I have a secret. I don't fold and put
away my laundry on a regular basis, or a weekly basis, or a monthly
basis. Bi-monthly – maybe. We generate a ton of laundry and I just
can't keep up with it. The actual washing of the laundry is not a
problem for me and I actually do this in a fairly timely manner. I
put a load in before I go to work, I move it to the dryer and when I
get home I move it from the dryer to a clean area on the rug outside
of the laundry room. I don't even put it in a laundry basket. The
laundry baskets are reserved for dirty clothes in my house. Ideally,
I could keep them in the laundry room but realistically the space
isn't big enough and the floors are not clean enough. So they live on
a clean area of the carpet, hidden away behind the stairs in a huge
pile.
I used to feel guilt about my sad
laundry pile, like it was saying something about my mental state.
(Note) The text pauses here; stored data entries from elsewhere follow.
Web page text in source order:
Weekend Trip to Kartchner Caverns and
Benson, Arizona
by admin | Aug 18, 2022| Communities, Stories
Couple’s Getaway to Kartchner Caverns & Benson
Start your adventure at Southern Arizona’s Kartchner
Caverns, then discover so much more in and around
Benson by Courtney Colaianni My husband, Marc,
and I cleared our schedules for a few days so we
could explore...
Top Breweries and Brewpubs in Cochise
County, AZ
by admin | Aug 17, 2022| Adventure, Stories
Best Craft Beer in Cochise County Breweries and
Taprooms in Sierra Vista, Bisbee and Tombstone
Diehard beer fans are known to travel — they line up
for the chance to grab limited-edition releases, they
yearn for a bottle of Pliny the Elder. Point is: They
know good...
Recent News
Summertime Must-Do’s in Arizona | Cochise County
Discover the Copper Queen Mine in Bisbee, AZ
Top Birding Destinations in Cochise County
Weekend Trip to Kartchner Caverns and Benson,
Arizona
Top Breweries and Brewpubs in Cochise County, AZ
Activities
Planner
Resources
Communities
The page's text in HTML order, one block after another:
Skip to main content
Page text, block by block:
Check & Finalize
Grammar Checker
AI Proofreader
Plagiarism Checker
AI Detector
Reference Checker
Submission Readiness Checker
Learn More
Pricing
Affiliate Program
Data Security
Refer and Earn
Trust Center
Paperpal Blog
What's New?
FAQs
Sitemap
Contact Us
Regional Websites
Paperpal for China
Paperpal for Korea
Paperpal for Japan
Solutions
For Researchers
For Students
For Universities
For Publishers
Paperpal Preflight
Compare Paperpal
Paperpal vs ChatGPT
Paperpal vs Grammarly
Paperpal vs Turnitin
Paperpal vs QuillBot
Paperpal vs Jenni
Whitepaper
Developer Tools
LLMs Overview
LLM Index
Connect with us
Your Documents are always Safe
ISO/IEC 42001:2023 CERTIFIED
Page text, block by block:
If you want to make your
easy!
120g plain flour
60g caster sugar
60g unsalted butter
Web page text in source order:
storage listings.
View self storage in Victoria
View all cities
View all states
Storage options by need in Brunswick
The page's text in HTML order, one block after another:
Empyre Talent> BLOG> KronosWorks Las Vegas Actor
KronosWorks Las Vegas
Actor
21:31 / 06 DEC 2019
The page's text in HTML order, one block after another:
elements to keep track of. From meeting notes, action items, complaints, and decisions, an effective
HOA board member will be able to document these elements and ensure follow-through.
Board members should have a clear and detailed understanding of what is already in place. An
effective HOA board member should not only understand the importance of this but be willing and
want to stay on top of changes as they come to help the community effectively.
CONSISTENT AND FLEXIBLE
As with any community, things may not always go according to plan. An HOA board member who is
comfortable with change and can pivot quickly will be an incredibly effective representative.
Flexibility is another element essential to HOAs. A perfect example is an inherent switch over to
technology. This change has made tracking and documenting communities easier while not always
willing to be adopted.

That I was overwhelmed, that it represented the pieces of my life I
neglect. I have gone through the stages of grief with my laundry
pile. I have been in denial about it. Hiding it out of sight, trying
to forget it even exists. Telling myself that it is normal to have 20
pounds of laundry sitting randomly in the hallway. Then I felt guilt
about it. If I was a better wife and mother I would make more on an
effort to get the laundry folded and put it away. I would make my
kids do it. Sometimes I would feel anger about it. Why do we have to
wear clothes ANYWAY? We have been to space and no one has invented
viable disposable clothing? Why doesn't my husband do it....oh wait –
he works 60 hours a week. Then came the sadness – the realization
that unless I hire someone to come fold and put away my laundry that
the pile will continue to live in my hallway. * Sigh *
I have now accepted my laundry pile. I
know it's here to stay for at least the next 5 years. If the kids
need underwear, I tell them to check the pile. They dig right in.
It's like a hide and seek game. Clean towels in the house? I don't
know, check the pile. I would rather spend my time playing a game
with the kids, or eating icecream or , you know, sleeping.